YOUR INSTRUCTIONS: Output the span of lines from the one that contains "Web page text" through the end of the records, inclusive, exactly as written and free of pictures.

+++ INFORMATION GIVEN +++

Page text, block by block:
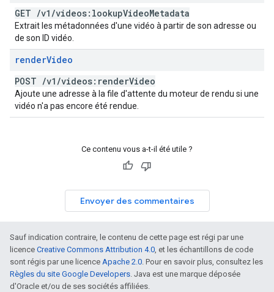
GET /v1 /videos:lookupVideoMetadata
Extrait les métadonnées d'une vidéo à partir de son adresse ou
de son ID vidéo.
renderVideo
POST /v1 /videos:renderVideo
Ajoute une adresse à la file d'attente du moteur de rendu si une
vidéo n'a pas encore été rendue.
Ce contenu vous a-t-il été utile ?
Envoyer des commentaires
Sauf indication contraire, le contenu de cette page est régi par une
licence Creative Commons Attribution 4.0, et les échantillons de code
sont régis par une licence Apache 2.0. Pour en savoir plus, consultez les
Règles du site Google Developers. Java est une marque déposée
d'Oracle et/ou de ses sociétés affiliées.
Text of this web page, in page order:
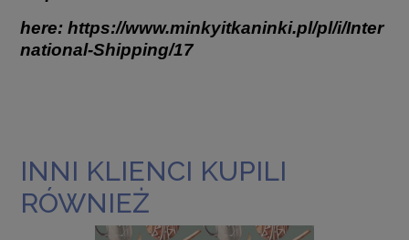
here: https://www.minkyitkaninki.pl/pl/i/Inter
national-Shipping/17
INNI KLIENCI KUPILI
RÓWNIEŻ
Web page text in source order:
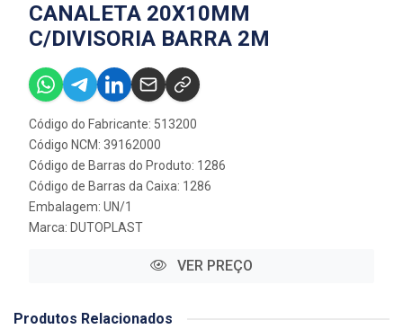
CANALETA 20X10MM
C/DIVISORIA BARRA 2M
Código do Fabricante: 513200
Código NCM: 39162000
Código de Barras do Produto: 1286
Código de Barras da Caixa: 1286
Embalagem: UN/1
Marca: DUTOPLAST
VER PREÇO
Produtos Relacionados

+++

FINAL ANSWER:
Web page text in source order:
CANALETA 20X10MM
C/DIVISORIA BARRA 2M
Código do Fabricante: 513200
Código NCM: 39162000
Código de Barras do Produto: 1286
Código de Barras da Caixa: 1286
Embalagem: UN/1
Marca: DUTOPLAST
VER PREÇO
Produtos Relacionados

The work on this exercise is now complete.